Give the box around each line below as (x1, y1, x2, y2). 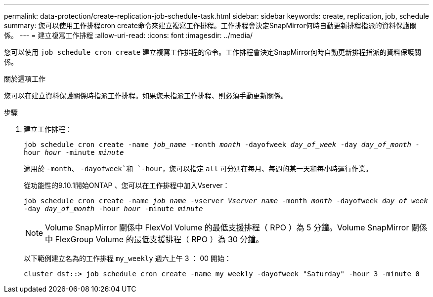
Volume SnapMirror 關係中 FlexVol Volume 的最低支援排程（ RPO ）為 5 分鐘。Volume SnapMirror (45, 223, 409, 232)
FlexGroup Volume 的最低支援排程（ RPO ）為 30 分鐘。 (55, 234, 264, 244)
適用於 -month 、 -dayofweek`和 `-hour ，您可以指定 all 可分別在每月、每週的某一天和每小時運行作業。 (24, 164, 373, 173)
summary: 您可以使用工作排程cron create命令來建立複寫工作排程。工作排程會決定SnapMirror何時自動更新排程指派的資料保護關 (4, 21, 417, 30)
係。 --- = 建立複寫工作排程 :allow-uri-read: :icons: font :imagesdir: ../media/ (4, 31, 253, 39)
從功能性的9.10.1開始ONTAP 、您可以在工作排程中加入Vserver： (24, 181, 230, 189)
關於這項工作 (4, 74, 45, 83)
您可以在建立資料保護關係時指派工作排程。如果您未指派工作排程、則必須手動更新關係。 (4, 91, 288, 100)
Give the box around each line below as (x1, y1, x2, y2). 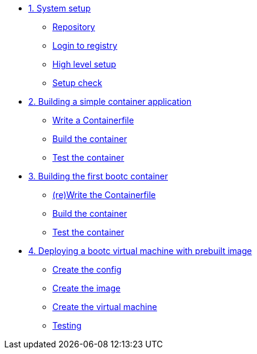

# Exercise requirements
The lines from the one containing "FlexGroup Volume 的最低支援排程（" up to and including the last line of the material above are to be given again exactly; any pictures are dropped.

# Exercise solution
FlexGroup Volume 的最低支援排程（ RPO ）為 30 分鐘。 (55, 234, 264, 244)
適用於 -month 、 -dayofweek`和 `-hour ，您可以指定 all 可分別在每月、每週的某一天和每小時運行作業。 (24, 164, 373, 173)
summary: 您可以使用工作排程cron create命令來建立複寫工作排程。工作排程會決定SnapMirror何時自動更新排程指派的資料保護關 (4, 21, 417, 30)
係。 --- = 建立複寫工作排程 :allow-uri-read: :icons: font :imagesdir: ../media/ (4, 31, 253, 39)
從功能性的9.10.1開始ONTAP 、您可以在工作排程中加入Vserver： (24, 181, 230, 189)
關於這項工作 (4, 74, 45, 83)
您可以在建立資料保護關係時指派工作排程。如果您未指派工作排程、則必須手動更新關係。 (4, 91, 288, 100)
Give the box around each line below as (x1, y1, x2, y2). 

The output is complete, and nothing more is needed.